- [What you have to do]:
Your reproduction of the entries should be exact and should contain no pictures.

*** Opening of Data ***

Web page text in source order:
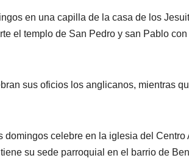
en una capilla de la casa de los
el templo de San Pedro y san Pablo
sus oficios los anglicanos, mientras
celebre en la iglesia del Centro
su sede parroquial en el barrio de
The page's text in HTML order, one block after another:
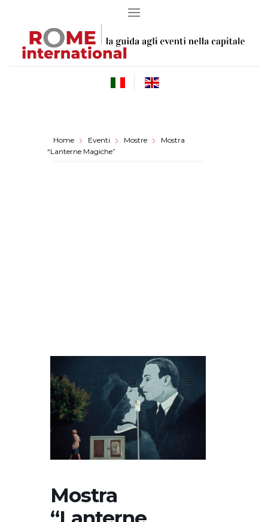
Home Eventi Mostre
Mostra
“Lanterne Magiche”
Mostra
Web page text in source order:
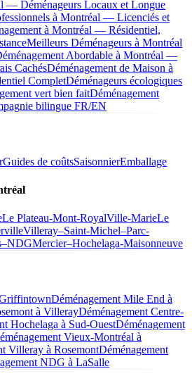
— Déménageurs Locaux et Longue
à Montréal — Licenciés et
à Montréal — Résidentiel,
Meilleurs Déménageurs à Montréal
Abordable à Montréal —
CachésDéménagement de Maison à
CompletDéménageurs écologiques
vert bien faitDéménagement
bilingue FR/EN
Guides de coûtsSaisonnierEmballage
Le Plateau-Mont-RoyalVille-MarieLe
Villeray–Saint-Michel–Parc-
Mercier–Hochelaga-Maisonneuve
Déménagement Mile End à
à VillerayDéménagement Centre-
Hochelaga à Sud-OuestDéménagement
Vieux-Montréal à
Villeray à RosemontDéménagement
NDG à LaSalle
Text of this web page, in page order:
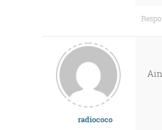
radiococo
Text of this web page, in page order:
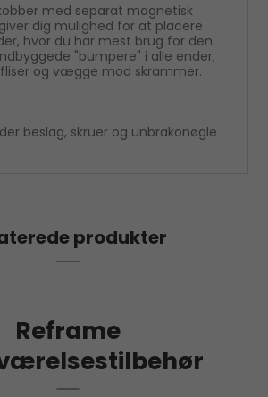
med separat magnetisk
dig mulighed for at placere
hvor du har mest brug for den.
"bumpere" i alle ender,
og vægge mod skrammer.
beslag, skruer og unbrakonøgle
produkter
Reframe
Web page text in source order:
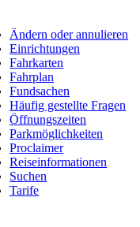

*** Close of Data ***

- [Answer to this exercise]:
Web page text in source order:
en una capilla de la casa de los
el templo de San Pedro y san Pablo
sus oficios los anglicanos, mientras
celebre en la iglesia del Centro
su sede parroquial en el barrio de
The page's text in HTML order, one block after another:
Home Eventi Mostre
Mostra
“Lanterne Magiche”
Mostra
Web page text in source order:
— Déménageurs Locaux et Longue
à Montréal — Licenciés et
à Montréal — Résidentiel,
Meilleurs Déménageurs à Montréal
Abordable à Montréal —
CachésDéménagement de Maison à
CompletDéménageurs écologiques
vert bien faitDéménagement
bilingue FR/EN
Guides de coûtsSaisonnierEmballage
Le Plateau-Mont-RoyalVille-MarieLe
Villeray–Saint-Michel–Parc-
Mercier–Hochelaga-Maisonneuve
Déménagement Mile End à
à VillerayDéménagement Centre-
Hochelaga à Sud-OuestDéménagement
Vieux-Montréal à
Villeray à RosemontDéménagement
NDG à LaSalle
Text of this web page, in page order:
radiococo
Text of this web page, in page order:
med separat magnetisk
dig mulighed for at placere
hvor du har mest brug for den.
"bumpere" i alle ender,
og vægge mod skrammer.
beslag, skruer og unbrakonøgle
produkter
Reframe
Web page text in source order:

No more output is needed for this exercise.